Top of Extracted material

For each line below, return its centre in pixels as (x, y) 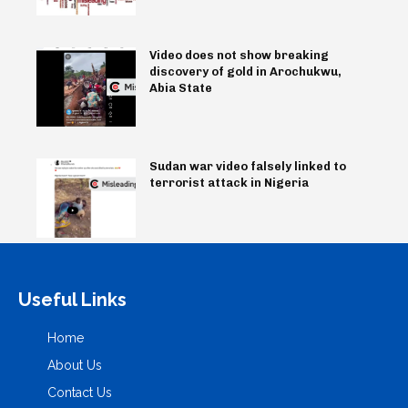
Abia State (180, 88)
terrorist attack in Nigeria (229, 183)
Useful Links (72, 300)
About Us (75, 366)
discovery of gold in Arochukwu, (245, 72)
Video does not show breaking (239, 56)
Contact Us (80, 393)
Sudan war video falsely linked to (247, 167)
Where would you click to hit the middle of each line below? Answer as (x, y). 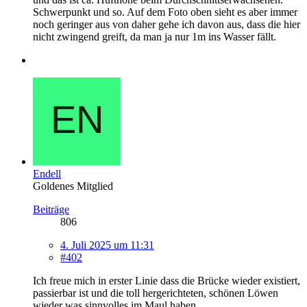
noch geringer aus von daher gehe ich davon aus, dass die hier (167, 24)
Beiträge (51, 209)
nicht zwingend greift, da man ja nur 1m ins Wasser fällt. (155, 36)
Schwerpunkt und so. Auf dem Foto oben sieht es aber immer (165, 12)
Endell (47, 173)
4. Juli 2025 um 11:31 (107, 245)
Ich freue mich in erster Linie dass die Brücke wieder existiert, (167, 280)
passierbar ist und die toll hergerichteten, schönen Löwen (156, 293)

Bottom of Extracted material

▶ [Task statement]:
In the copy, leave out the pictures and restate the records exactly.

▶ [Response area]:
For each line below, return its centre in pixels as (x, y) 
Abia State (180, 88)
terrorist attack in Nigeria (229, 183)
Useful Links (72, 300)
About Us (75, 366)
discovery of gold in Arochukwu, (245, 72)
Video does not show breaking (239, 56)
Contact Us (80, 393)
Sudan war video falsely linked to (247, 167)
Where would you click to hit the middle of each line below? Answer as (x, y). 
noch geringer aus von daher gehe ich davon aus, dass die hier (167, 24)
Beiträge (51, 209)
nicht zwingend greift, da man ja nur 1m ins Wasser fällt. (155, 36)
Schwerpunkt und so. Auf dem Foto oben sieht es aber immer (165, 12)
Endell (47, 173)
4. Juli 2025 um 11:31 (107, 245)
Ich freue mich in erster Linie dass die Brücke wieder existiert, (167, 280)
passierbar ist und die toll hergerichteten, schönen Löwen (156, 293)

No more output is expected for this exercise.